La Chine est un pays qui exporte davantage qu’il n’importe: même si la Chine connait un report de sa croissance du premier trimestre vers le second trimestre, il reste invraisemblable que cela conduise à une récession mondiale. La conjoncture mondiale pourrait d’ailleurs profiter, dans une certaine mesure, de la baisse récente du pétrole. Le risque numéro 1 selon nous à ce stade, c’est celui de l’inflation. Les derniers chiffres d’inflation aux Etats-Unis montrent une croissance des prix supérieure aux attentes, tiré notamment par l’inflation des couts médicaux. L’indice des prix à la consommation aux Etats-Unis s’est ainsi élevé de 2.5% sur un an, entrainé par le coût des services médicaux, du pétrole et de l’immobilier. Le goulet d’étranglement que constitue la Chine pour la division mondiale du travail pourrait conduire, avec la raréfaction de ses produits, à une remontée du risque inflation. C’est déjà le cas dans nos «nowcasters» où un point bas a été atteint en novembre 2019. Depuis lors, notre mesure du risque inflation est passée de «très faible» à «neutre», soit une progression de deux niveaux sur une échelle ayant pour maximum «très élevé». Il s’agit essentiellement de l’impact retardé de (1) la hausse des prix du pétrole au cours de la seconde partie de 2019 et (2) de la croissance du taux d’utilisation des capacités productives globale. Comme dans le cas du risque récession, il est impossible à ce stade de mesurer l’impact de la quarantaine en Chine sur l’inflation des pays développés. Cependant, la bonne tenue de la conjoncture mondiale laisse imaginer que le consommateur absorbera une partie des hausses des coûts de production: le «Fed put» résistera-t-il au choc?

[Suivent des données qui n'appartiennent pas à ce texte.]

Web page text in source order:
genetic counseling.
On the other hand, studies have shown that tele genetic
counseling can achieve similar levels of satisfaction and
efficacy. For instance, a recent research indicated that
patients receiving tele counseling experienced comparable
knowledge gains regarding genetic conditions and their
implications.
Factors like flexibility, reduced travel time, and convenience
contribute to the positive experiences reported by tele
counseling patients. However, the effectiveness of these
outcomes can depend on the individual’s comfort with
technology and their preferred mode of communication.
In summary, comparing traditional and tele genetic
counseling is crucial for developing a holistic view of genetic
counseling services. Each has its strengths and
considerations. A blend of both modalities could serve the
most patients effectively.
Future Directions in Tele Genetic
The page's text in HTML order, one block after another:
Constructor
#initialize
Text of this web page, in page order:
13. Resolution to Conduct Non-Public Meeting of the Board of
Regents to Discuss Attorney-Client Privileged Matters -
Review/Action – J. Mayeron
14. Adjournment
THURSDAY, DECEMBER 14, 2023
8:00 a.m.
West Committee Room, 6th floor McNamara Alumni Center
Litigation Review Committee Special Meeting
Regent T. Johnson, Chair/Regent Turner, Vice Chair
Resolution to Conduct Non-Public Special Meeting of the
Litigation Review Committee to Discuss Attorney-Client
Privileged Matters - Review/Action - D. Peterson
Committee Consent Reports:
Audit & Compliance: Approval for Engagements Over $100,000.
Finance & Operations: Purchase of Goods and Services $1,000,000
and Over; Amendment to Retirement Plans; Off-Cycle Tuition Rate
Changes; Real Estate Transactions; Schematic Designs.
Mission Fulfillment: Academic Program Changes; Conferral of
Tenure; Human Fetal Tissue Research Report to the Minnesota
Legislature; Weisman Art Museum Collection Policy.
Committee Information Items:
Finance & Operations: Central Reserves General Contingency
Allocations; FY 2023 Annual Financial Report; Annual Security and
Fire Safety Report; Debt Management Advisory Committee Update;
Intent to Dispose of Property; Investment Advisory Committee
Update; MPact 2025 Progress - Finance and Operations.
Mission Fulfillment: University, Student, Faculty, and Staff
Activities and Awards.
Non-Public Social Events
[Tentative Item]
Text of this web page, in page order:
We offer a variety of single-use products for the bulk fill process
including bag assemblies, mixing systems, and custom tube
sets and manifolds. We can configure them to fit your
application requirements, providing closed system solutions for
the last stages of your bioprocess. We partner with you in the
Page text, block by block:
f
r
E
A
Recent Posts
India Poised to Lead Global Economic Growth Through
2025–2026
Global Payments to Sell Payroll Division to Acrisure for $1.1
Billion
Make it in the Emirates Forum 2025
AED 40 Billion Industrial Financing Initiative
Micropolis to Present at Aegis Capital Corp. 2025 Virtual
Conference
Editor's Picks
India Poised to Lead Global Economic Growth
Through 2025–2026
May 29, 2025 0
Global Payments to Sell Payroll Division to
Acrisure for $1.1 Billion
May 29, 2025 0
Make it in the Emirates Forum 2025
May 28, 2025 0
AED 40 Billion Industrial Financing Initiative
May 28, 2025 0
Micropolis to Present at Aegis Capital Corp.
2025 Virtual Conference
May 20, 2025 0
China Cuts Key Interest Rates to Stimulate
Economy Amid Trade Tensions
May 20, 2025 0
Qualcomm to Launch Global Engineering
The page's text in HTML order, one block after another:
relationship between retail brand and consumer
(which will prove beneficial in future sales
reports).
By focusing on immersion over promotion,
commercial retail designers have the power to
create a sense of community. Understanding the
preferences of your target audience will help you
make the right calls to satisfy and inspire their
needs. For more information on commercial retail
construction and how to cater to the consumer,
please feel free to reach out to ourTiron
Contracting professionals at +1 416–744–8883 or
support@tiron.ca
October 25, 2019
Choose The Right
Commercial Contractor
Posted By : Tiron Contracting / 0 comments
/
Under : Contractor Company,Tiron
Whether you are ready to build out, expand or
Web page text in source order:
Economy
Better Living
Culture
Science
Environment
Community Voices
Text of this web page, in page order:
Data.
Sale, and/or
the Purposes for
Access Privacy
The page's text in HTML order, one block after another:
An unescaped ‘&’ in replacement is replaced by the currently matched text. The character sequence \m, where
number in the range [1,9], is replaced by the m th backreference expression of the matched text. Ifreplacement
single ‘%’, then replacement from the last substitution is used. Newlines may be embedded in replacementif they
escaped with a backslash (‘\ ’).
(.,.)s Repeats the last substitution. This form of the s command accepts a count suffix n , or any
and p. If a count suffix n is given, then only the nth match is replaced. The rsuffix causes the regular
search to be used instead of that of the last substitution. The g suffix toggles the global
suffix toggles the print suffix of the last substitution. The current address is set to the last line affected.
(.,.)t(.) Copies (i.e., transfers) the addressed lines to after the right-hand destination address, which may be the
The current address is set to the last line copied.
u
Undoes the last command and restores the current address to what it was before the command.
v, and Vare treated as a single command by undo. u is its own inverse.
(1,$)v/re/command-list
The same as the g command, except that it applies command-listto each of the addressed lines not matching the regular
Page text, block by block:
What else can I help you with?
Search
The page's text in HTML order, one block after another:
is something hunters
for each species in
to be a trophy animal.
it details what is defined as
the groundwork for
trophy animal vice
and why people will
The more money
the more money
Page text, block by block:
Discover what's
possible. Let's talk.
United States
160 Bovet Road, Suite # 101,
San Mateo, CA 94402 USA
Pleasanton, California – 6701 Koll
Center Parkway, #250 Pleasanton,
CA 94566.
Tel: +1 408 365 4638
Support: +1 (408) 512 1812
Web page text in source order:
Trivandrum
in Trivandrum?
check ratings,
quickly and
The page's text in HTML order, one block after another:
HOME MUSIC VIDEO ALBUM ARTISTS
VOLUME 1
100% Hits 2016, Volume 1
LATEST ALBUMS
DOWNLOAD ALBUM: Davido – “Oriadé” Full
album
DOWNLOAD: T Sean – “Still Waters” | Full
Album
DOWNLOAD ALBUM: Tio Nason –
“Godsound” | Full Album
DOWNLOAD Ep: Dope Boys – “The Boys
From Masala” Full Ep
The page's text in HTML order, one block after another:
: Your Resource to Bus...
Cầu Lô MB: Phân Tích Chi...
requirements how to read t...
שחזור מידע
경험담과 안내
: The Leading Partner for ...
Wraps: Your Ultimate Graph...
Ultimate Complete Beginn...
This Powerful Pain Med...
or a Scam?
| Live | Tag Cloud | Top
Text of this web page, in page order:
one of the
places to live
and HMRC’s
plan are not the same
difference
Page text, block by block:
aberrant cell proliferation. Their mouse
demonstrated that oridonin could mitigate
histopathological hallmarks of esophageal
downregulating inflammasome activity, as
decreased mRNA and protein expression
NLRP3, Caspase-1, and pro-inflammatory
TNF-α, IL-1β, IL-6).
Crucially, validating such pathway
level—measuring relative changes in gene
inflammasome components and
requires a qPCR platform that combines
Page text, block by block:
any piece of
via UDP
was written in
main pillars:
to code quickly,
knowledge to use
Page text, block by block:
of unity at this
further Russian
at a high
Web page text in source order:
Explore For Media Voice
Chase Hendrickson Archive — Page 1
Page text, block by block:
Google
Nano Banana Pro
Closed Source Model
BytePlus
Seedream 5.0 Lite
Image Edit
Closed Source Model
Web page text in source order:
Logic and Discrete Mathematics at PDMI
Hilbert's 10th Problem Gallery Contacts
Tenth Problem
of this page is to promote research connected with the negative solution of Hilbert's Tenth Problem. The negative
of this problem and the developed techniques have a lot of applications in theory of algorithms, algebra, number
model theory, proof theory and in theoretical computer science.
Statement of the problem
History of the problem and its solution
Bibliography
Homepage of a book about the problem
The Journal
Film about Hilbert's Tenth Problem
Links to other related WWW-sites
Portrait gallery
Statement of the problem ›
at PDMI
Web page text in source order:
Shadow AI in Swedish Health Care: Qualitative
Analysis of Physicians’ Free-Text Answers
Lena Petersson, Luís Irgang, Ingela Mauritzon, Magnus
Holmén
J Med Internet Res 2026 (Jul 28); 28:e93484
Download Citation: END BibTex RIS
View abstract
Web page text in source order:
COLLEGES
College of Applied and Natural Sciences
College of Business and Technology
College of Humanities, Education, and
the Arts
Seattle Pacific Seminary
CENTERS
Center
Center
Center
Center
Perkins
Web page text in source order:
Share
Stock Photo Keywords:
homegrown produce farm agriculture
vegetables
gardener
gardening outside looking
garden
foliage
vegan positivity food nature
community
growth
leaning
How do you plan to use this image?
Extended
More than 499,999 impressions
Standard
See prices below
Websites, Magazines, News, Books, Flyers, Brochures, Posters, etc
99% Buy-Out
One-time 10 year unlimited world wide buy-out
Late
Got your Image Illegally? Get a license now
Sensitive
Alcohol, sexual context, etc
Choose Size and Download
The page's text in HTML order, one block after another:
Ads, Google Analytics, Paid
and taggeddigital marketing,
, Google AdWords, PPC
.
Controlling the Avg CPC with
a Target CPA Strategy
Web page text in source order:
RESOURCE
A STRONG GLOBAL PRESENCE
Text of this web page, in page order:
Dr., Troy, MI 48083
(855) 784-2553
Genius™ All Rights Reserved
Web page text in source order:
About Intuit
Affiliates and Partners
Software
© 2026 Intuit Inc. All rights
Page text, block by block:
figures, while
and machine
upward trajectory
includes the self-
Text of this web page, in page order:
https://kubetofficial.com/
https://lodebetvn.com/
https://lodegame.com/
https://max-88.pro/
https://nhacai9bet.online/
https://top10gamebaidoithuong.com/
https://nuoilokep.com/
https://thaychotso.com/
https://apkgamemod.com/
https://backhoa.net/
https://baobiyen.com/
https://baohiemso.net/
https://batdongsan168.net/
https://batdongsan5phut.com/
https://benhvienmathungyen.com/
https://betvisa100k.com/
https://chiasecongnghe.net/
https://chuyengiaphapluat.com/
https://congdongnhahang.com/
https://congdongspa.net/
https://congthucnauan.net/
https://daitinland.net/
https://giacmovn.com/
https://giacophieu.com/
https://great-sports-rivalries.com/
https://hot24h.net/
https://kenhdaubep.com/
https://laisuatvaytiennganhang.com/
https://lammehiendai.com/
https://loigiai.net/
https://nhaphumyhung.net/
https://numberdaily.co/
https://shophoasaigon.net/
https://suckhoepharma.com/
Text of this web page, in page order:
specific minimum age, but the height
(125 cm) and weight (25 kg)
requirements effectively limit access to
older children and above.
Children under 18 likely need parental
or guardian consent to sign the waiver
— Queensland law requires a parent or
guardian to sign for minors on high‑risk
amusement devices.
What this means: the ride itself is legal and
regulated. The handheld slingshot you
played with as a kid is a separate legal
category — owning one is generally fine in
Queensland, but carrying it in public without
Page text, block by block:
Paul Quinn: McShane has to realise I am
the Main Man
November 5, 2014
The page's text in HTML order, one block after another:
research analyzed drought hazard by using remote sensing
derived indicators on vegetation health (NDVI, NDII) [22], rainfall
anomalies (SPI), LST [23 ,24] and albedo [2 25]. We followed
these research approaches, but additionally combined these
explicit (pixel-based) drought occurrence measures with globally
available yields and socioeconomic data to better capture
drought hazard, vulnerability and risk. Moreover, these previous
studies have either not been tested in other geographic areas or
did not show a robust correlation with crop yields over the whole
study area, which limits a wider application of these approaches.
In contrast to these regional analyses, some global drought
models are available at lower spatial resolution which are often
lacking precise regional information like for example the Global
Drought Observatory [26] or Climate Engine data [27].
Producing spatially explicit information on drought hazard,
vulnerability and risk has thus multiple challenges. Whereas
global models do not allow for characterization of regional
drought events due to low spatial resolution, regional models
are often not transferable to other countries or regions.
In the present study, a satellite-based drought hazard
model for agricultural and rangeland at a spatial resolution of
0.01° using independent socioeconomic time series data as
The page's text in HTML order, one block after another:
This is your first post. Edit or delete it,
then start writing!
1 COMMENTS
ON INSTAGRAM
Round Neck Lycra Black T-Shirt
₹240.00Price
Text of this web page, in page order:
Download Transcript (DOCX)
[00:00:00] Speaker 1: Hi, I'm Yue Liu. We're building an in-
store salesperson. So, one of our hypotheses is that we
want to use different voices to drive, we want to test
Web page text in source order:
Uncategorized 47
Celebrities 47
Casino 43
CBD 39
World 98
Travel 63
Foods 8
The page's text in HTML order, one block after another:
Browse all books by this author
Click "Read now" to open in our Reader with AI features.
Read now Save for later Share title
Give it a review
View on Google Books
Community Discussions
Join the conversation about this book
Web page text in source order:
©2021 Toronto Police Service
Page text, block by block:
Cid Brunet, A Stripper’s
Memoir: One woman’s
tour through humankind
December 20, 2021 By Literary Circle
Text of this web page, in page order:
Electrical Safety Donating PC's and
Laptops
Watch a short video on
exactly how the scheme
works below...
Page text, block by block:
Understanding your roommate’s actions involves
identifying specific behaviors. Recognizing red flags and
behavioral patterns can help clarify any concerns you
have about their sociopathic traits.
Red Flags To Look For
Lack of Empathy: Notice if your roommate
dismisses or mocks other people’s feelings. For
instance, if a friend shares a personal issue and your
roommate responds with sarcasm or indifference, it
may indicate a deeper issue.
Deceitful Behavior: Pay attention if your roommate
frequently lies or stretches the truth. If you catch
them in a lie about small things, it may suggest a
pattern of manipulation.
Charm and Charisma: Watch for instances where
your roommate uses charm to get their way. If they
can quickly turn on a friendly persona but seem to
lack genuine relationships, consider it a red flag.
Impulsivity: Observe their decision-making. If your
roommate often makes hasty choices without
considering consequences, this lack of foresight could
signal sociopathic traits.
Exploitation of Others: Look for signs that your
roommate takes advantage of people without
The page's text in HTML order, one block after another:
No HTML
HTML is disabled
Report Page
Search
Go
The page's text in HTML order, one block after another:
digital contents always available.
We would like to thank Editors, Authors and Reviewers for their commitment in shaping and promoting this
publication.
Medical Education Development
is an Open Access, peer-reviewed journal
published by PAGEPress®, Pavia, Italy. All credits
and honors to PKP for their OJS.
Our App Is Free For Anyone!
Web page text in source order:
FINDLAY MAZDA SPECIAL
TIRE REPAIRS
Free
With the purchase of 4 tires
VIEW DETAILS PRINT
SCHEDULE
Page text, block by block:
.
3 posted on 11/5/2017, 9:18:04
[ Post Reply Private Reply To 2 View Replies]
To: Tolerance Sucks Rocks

Notre processus d’investissement offre quelques éléments pouvant nous guider. Notre panier «inflation», à l’image du panier «récession» et «stress de marché» précédemment mentionnés, offre une couverture intéressante contre le risque inflation. Sans surprise, les matières premières qui le composent pourraient bien profiter d’une situation alliant stabilisation économique et inflation par les coûts venant de Chine. D’un autre côté, si c’est le «Fed put» qui domine dans le cas où le choc se prolonge, ce seront les actions et les obligations qui en profiteront comme ça a été le cas l’an passé, mais dans une moindre mesure. La volatilité devrait elle aussi rester attractive: les banques centrales visent sciemment à lisser cette volatilité et son carry nous semble toujours attractif. Ce sont à ce jour nos trois principales surpondérations:surpondéré inflation au travers des matières premières énergétiques et surpondéré Fed put avec les actions développées et une position short volatilité. Nous continuons cependant d’anticiper un sentiment volatil, dans un climat où la plupart des valorisations restent élevées.

 

Changements hebdomadaires
  • Notre World Growth Nowcaster a légèrement diminué au cours de la semaine, l'Amérique du Nord connaissant une dégradation marginale.

  • Notre World Inflation Nowcaster est resté stable cette semaine, indiquant un risque d'inflation neutre.

  • Notre Market Stress Nowcaster a reculé à mesure que la liquidité du marché s'améliorait: le risque de stress du marché est faible.